##### RECORDED INFORMATION
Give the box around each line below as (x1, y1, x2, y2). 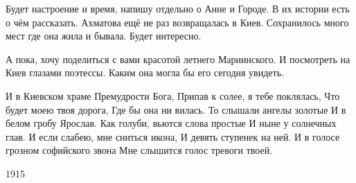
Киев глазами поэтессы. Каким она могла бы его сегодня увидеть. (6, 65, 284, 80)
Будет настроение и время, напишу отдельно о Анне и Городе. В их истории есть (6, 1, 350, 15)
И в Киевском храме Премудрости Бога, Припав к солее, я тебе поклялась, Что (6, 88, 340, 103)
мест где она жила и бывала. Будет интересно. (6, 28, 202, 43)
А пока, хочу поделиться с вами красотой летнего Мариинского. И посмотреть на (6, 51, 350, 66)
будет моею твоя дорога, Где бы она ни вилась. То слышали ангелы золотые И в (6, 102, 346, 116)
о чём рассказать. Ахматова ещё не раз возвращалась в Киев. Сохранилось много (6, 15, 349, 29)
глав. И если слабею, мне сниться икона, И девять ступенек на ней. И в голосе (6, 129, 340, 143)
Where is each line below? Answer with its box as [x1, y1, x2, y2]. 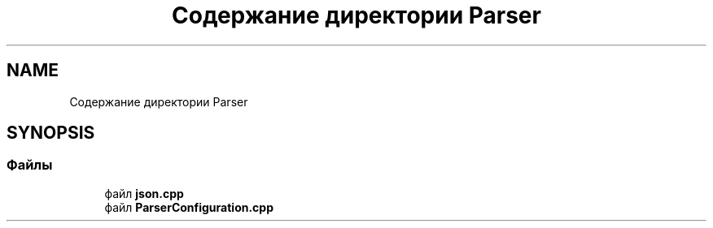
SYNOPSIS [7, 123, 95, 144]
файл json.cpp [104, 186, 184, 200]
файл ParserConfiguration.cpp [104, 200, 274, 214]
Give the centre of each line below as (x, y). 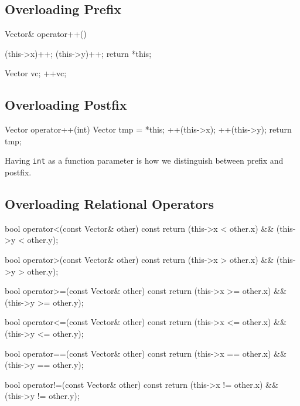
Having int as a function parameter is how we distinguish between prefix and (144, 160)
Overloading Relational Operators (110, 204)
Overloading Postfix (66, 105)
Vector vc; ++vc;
##########
##### RECORDED INFORMATION
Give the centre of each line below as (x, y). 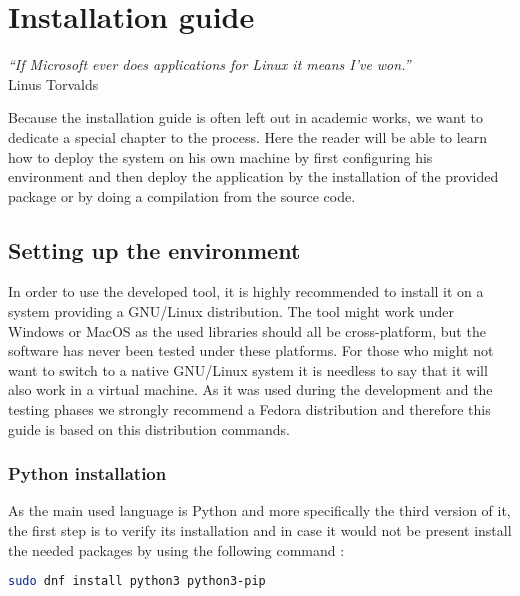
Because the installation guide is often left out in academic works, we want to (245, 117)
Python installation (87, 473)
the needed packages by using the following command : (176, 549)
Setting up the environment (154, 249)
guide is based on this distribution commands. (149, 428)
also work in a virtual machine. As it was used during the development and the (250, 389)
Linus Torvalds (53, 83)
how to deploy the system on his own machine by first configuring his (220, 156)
##########
* TASK REQUIREMENTS *
Find the line with "Give the box" and the line with "будет моею твоя" in the records above. Copy both and all lines between them exactly, without pictures.

* EXERCISE RESULT *
Give the box around each line below as (x1, y1, x2, y2). 
Киев глазами поэтессы. Каким она могла бы его сегодня увидеть. (6, 65, 284, 80)
Будет настроение и время, напишу отдельно о Анне и Городе. В их истории есть (6, 1, 350, 15)
И в Киевском храме Премудрости Бога, Припав к солее, я тебе поклялась, Что (6, 88, 340, 103)
мест где она жила и бывала. Будет интересно. (6, 28, 202, 43)
А пока, хочу поделиться с вами красотой летнего Мариинского. И посмотреть на (6, 51, 350, 66)
будет моею твоя дорога, Где бы она ни вилась. То слышали ангелы золотые И в (6, 102, 346, 116)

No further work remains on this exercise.